• [WHAT THE TASK REQUIRES]: Scan the entries for lines with the word "plus", then copy those lines.

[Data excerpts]
- - - - -
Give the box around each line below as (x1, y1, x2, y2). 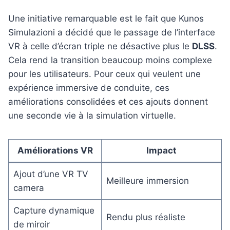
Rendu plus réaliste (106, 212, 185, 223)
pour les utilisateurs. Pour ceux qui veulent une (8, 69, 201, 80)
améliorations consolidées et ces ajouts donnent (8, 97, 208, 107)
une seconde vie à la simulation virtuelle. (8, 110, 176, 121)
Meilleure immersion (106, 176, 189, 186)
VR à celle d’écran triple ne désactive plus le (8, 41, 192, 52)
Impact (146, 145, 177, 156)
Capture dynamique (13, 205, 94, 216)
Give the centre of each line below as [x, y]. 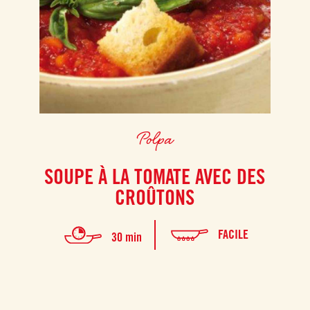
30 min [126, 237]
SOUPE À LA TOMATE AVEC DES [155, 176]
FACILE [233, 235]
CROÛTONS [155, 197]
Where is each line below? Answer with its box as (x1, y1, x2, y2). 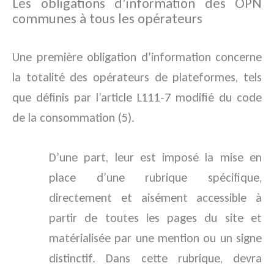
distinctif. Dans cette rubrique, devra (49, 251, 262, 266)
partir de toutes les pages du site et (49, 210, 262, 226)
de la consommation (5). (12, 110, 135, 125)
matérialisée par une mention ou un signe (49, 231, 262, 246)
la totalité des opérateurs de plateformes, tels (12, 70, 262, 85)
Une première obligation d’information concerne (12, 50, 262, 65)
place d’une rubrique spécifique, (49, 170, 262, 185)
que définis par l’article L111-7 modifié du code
- - - - -
• [WRITTEN ANSWER]:
Rendu plus réaliste (106, 212, 185, 223)
VR à celle d’écran triple ne désactive plus le (8, 41, 192, 52)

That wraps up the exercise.